* [Work to complete]:
Retype all entries exactly, skipping pictures.

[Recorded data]
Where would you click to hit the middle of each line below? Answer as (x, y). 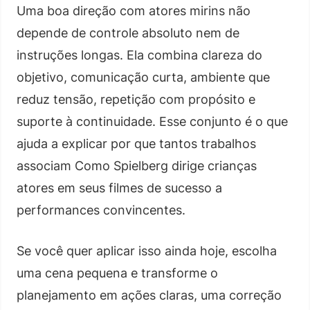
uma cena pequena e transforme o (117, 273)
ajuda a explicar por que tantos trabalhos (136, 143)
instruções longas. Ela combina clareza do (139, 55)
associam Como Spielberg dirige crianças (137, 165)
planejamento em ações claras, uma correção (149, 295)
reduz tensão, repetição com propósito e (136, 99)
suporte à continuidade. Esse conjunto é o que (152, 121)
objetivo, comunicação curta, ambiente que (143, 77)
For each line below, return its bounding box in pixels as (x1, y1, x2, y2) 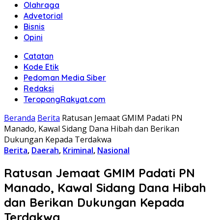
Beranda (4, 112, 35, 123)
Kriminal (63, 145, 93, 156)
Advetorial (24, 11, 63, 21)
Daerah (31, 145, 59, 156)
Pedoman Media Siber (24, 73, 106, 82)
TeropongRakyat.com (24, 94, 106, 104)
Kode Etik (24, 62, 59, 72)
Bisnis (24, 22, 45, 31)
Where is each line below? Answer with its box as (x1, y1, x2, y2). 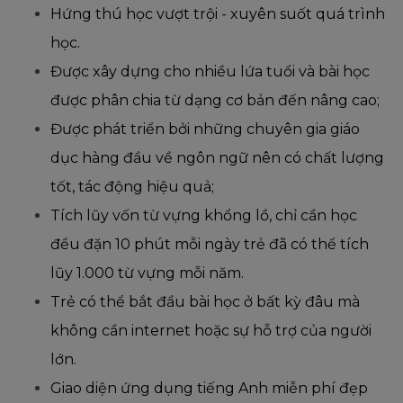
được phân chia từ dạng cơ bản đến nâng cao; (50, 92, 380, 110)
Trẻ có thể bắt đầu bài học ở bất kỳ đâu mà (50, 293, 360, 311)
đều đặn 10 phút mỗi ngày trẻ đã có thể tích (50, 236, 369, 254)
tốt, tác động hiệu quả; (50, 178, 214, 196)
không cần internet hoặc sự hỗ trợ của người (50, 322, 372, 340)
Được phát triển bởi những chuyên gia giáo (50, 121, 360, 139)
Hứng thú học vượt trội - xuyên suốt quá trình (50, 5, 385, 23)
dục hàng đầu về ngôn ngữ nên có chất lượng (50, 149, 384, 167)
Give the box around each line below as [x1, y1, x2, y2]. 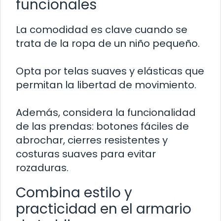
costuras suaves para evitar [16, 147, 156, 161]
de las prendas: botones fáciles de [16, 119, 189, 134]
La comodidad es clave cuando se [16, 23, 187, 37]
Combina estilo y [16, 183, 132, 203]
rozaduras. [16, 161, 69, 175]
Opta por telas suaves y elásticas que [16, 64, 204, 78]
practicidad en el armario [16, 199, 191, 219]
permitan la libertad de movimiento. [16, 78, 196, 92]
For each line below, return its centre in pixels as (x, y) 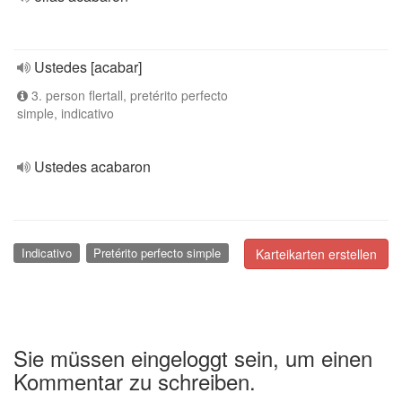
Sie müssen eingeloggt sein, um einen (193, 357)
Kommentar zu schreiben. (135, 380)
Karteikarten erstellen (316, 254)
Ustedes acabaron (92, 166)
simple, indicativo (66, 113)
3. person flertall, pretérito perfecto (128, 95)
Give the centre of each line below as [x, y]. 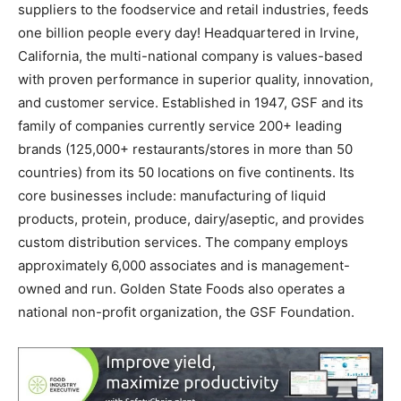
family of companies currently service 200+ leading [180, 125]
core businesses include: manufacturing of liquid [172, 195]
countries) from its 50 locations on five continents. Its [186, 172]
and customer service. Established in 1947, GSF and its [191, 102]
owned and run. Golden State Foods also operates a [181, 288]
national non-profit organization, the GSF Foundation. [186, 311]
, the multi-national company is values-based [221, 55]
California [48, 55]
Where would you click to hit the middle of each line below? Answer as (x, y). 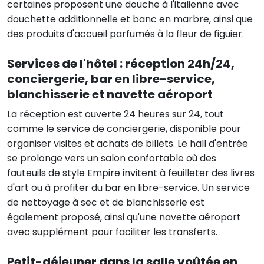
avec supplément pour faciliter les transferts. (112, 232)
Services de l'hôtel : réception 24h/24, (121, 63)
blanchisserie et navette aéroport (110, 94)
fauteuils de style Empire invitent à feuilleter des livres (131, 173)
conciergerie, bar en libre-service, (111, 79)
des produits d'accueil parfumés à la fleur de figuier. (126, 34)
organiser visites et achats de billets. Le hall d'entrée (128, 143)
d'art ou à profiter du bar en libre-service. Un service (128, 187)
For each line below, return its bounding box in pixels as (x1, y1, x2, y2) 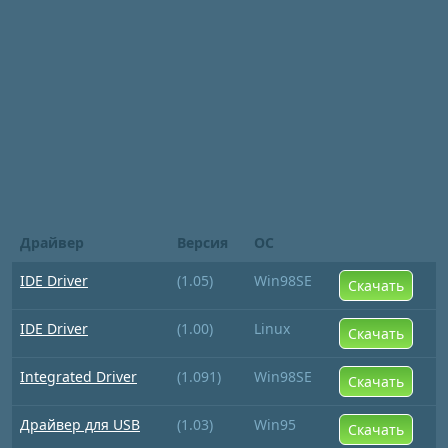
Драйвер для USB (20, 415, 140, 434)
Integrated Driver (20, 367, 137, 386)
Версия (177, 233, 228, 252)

* [Written response]:
Where would you click to hit the middle of each line below? Answer as (x, y). 
uma cena pequena e transforme o (117, 273)
ajuda a explicar por que tantos trabalhos (136, 143)
instruções longas. Ela combina clareza do (139, 55)
associam Como Spielberg dirige crianças (137, 165)
planejamento em ações claras, uma correção (149, 295)
reduz tensão, repetição com propósito e (136, 99)
suporte à continuidade. Esse conjunto é o que (152, 121)
objetivo, comunicação curta, ambiente que (143, 77)
For each line below, return its bounding box in pixels as (x1, y1, x2, y2) 
Beranda (4, 112, 35, 123)
Kriminal (63, 145, 93, 156)
Advetorial (24, 11, 63, 21)
Daerah (31, 145, 59, 156)
Pedoman Media Siber (24, 73, 106, 82)
TeropongRakyat.com (24, 94, 106, 104)
Kode Etik (24, 62, 59, 72)
Bisnis (24, 22, 45, 31)
Where is each line below? Answer with its box as (x1, y1, x2, y2). 
được phân chia từ dạng cơ bản đến nâng cao; (50, 92, 380, 110)
Trẻ có thể bắt đầu bài học ở bất kỳ đâu mà (50, 293, 360, 311)
đều đặn 10 phút mỗi ngày trẻ đã có thể tích (50, 236, 369, 254)
tốt, tác động hiệu quả; (50, 178, 214, 196)
không cần internet hoặc sự hỗ trợ của người (50, 322, 372, 340)
Được phát triển bởi những chuyên gia giáo (50, 121, 360, 139)
Hứng thú học vượt trội - xuyên suốt quá trình (50, 5, 385, 23)
dục hàng đầu về ngôn ngữ nên có chất lượng (50, 149, 384, 167)
Give the box around each line below as [x1, y1, x2, y2]. 
costuras suaves para evitar [16, 147, 156, 161]
de las prendas: botones fáciles de [16, 119, 189, 134]
La comodidad es clave cuando se [16, 23, 187, 37]
Combina estilo y [16, 183, 132, 203]
rozaduras. [16, 161, 69, 175]
Opta por telas suaves y elásticas que [16, 64, 204, 78]
practicidad en el armario [16, 199, 191, 219]
permitan la libertad de movimiento. [16, 78, 196, 92]
For each line below, return its centre in pixels as (x, y) 
Sie müssen eingeloggt sein, um einen (193, 357)
Kommentar zu schreiben. (135, 380)
Karteikarten erstellen (316, 254)
Ustedes acabaron (92, 166)
simple, indicativo (66, 113)
3. person flertall, pretérito perfecto (128, 95)
Give the centre of each line below as [x, y]. 
family of companies currently service 200+ leading [180, 125]
core businesses include: manufacturing of liquid [172, 195]
countries) from its 50 locations on five continents. Its [186, 172]
and customer service. Established in 1947, GSF and its [191, 102]
owned and run. Golden State Foods also operates a [181, 288]
national non-profit organization, the GSF Foundation. [186, 311]
, the multi-national company is values-based [221, 55]
California [48, 55]
Where would you click to hit the middle of each line below? Answer as (x, y). 
avec supplément pour faciliter les transferts. (112, 232)
Services de l'hôtel : réception 24h/24, (121, 63)
blanchisserie et navette aéroport (110, 94)
fauteuils de style Empire invitent à feuilleter des livres (131, 173)
conciergerie, bar en libre-service, (111, 79)
des produits d'accueil parfumés à la fleur de figuier. (126, 34)
organiser visites et achats de billets. Le hall d'entrée (128, 143)
d'art ou à profiter du bar en libre-service. Un service (128, 187)
For each line below, return its bounding box in pixels as (x1, y1, x2, y2) 
Драйвер для USB (20, 415, 140, 434)
Integrated Driver (20, 367, 137, 386)
Версия (177, 233, 228, 252)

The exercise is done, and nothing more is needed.